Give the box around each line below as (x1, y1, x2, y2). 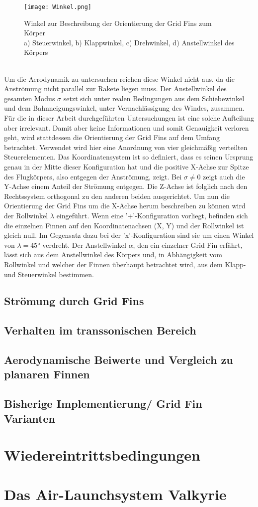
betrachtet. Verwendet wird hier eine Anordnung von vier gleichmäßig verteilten (4, 142, 248, 152)
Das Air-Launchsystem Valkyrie (4, 484, 227, 504)
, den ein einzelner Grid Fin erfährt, (133, 239, 243, 250)
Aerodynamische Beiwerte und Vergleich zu (4, 352, 233, 367)
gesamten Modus (4, 93, 55, 103)
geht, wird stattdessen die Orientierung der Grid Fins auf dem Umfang (4, 132, 220, 143)
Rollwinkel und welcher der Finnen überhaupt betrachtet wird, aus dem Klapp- (4, 259, 246, 269)
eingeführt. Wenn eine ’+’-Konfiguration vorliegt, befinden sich (56, 210, 248, 220)
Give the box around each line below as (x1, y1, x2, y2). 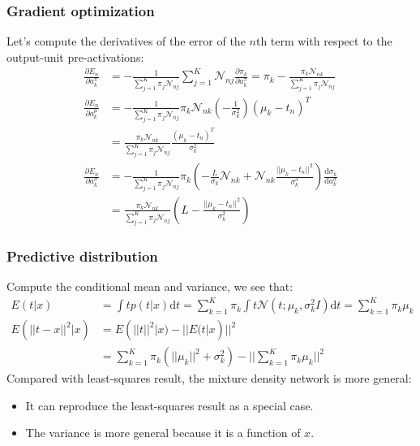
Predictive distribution (6, 245, 158, 266)
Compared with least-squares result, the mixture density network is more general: (6, 370, 412, 387)
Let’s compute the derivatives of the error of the (6, 32, 246, 50)
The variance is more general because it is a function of (25, 424, 301, 441)
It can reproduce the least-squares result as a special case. (25, 396, 314, 414)
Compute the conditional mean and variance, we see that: (6, 278, 294, 295)
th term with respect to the (255, 32, 392, 50)
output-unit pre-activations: (6, 48, 144, 65)
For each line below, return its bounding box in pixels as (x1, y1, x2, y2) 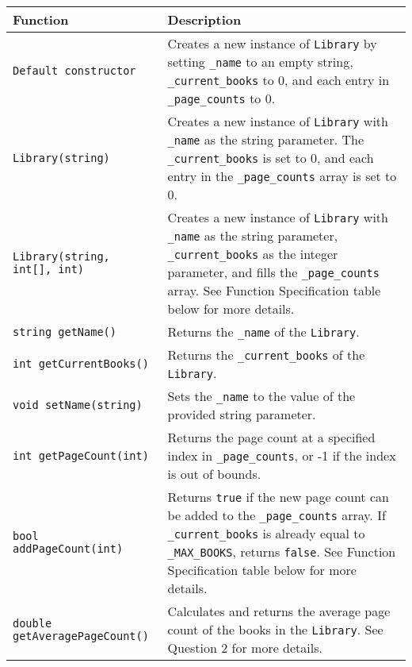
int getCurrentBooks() (13, 357, 149, 370)
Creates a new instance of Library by (167, 34, 377, 52)
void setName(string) (13, 399, 143, 411)
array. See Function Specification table (167, 281, 381, 299)
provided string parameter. (167, 405, 316, 423)
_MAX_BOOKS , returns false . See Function (167, 542, 396, 561)
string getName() (13, 325, 116, 338)
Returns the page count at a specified (167, 428, 376, 446)
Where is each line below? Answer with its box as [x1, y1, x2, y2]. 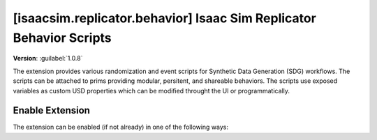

*Work instruction:*
Using the records above, report how many lines include "Grid", with no words around the number.

*Expected output:*
2